July 29, 2025 By Chris Corrigan Collaboration, Containers, Conversation, Facilitation, Featured, First Nations 4 Comments

My first facilitation teacher, Bruce Elijah.

I have told this story for decades but finally wrote it down today.

Back in 1992 I was working in Ottawa for the National Association of Friendship Centres. One of the Elders that worked closely without Board and staff was Bruce Elijah. Bruce is a wonderful Elder, brilliant leader, and teacher, raised in his traditional Oneida culture. His heart is unlimited in its goodness.

There was a day when I needed to facilitate a conversation on creating a domestic violence prevention program with a number of our member organizations from across the country and representatives of the federal government who were responsible for funding the effort. I was dreading the conversation, both because of the emotional weight of the conversation and the high stakes nature of the day. I turned to advice to Bruce. He gave me the briefest of facilitation trainings. He handed me the eagle feather that our organization used as a talking piece and he said “The Creator gave us two gifts — circle, and story.  Use them.”  And that was it.

When I arrived in the meeting room at a hotel in downtown Ottawa, it was set up with tables arranged in a hollow square, water and notepads in front of each chair and all facing one small table that I was supposed to sit at. With Bruce’s words in my ears, I did the unthinkable and had the staff reset the room with just a circle of about 24 chairs. When the participants arrived for the work, they were slightly taken aback by the room set up, but many of our members who had travelled from their communities expressed relief that the room looked different from traditional federal government consultations.

When we were ready to begin, an Elder gave us a prayer to bless our day and I introduced the day with a short speech about how we had gathered to generate ideas about a domestic violence prevention program and I knew that everyone in this room had some stories to tell about what that kind of program might mean to them and the people they served. I then invited people to share those stories and passed the feather to the person on my left.
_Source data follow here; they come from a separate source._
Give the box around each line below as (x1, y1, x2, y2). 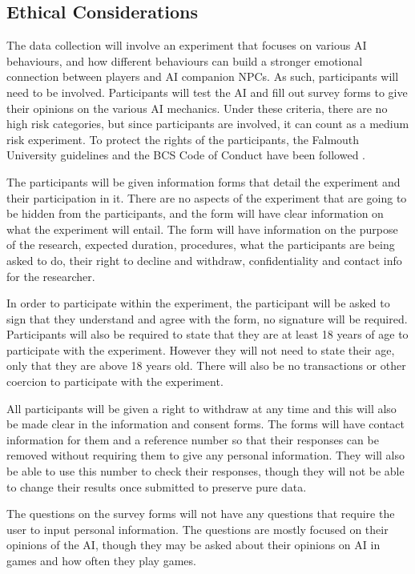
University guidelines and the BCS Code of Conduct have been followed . (6, 147, 366, 163)
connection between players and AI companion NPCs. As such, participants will (6, 68, 399, 85)
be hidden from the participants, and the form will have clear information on (6, 205, 384, 222)
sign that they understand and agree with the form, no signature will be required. (6, 310, 408, 327)
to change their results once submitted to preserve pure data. (6, 478, 307, 495)
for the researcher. (6, 267, 95, 284)
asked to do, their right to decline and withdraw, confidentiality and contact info (6, 251, 402, 268)
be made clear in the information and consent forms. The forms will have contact (6, 415, 405, 432)
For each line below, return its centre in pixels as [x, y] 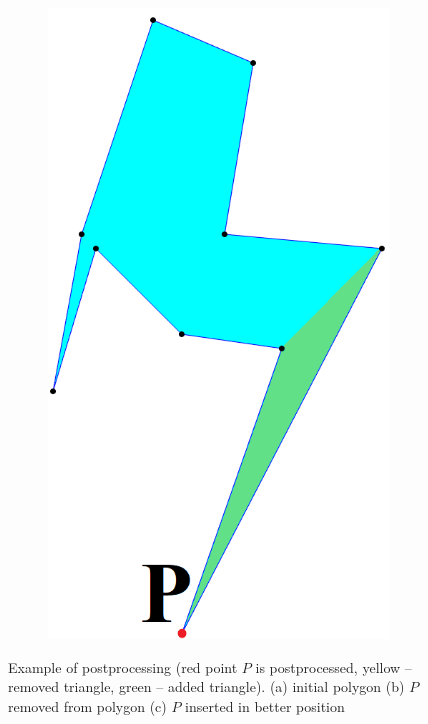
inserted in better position [265, 705]
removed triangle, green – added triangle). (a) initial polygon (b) [206, 686]
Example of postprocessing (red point [123, 666]
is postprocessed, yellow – [333, 666]
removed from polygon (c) [87, 705]
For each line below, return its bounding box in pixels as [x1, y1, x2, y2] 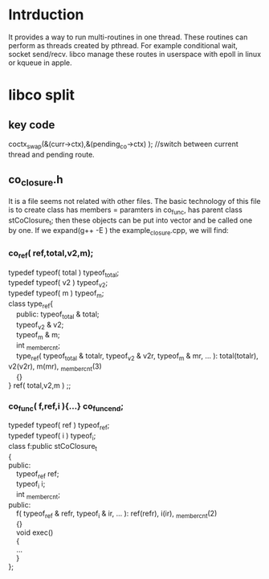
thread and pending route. [8, 149, 95, 159]
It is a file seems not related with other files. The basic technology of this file [8, 196, 261, 206]
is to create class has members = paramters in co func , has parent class [8, 205, 243, 216]
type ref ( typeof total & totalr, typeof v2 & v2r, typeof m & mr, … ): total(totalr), [15, 351, 259, 362]
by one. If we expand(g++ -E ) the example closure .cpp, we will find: [8, 226, 229, 238]
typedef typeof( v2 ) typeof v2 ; [8, 278, 108, 290]
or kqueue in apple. [8, 58, 72, 67]
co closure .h [8, 173, 63, 189]

By the time the feather got back to me, it was lunch time. Over three hours we heard stories of deep despair, of hope, of desperate need. We heard personal stories of violence and abuse, and stories of relatives and loved ones who had suffered at the hands of their intimate partners.  We had humour as well, jokes and asides and situations so absurd that they were laughable. By the time lunch rolled around it was impossible to tell who were community workers and who were federal government workers; the issue was pervasive and crossed every line.  

After lunch we repeated the process although this time I asked “we heard these powerful stories this morning. What then should we do about this?” Again the feather travelled its slow journey around the circle and this time everyone shared ideas about how such a program would look in their community, what it would enable, what kind of change it might make. 
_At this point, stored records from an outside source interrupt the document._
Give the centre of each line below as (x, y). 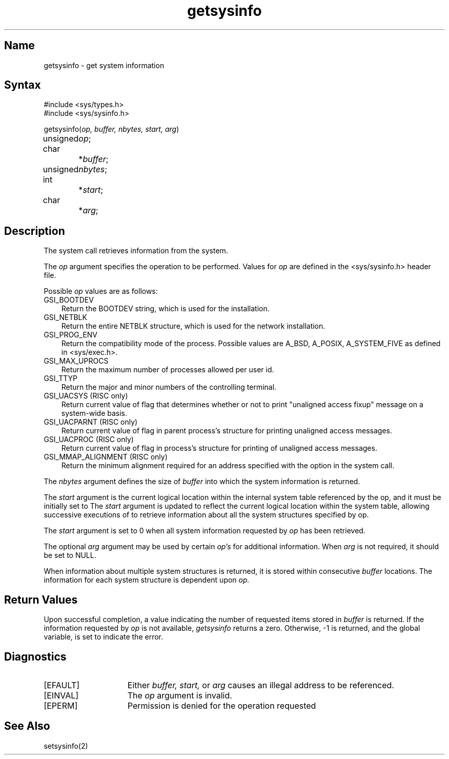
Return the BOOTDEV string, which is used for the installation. (165, 309)
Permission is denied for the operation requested (222, 705)
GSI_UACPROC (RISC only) (89, 440)
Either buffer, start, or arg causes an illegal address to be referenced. (261, 685)
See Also (27, 726)
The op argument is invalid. (180, 695)
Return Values (41, 600)
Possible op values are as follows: (101, 291)
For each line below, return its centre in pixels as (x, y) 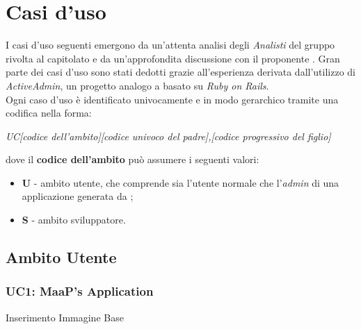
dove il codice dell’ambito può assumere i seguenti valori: (133, 159)
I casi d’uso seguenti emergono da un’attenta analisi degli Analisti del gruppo (170, 45)
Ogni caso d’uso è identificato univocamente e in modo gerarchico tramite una (172, 99)
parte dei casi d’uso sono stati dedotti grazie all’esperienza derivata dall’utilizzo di (180, 72)
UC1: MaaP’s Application (80, 291)
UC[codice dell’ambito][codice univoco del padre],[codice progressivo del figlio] (168, 136)
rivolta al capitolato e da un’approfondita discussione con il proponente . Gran (173, 58)
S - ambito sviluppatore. (74, 220)

During these conversations my only job was to capture pages and pages of notes that I later turned into a report that informed the establishment of the off-reserve portion of the Aboriginal Family Violence Initiative.  It was a powerful way to make policy and also a powerful way to create commitment between people. We watched the bones of a federal government program emerge out of an empty circle and a collection of stories. Bruce was right: this indeed was the gift of creation. 
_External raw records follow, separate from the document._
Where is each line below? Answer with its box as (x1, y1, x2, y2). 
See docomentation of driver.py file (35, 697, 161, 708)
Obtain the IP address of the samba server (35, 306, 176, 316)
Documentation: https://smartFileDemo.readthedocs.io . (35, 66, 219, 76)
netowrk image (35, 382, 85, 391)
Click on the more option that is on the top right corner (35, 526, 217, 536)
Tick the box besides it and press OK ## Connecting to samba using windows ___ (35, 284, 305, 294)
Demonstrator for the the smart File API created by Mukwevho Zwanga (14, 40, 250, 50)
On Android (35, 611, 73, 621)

That was some years before I stumbled on Open Space Technology and more formalized processes of large scale dialogue. But it taught me that simple constraints — a circle, a feather, a question — could result in profound outcomes.  It taught me to make space for stories of the heart and deeply personal experiences. It taught me that attending to relationality was as important as attending to outcomes. Perhaps most importantly, it taught me that there is hardly anything more powerful and profound than a group of human beings making meaning together in a life-giving context.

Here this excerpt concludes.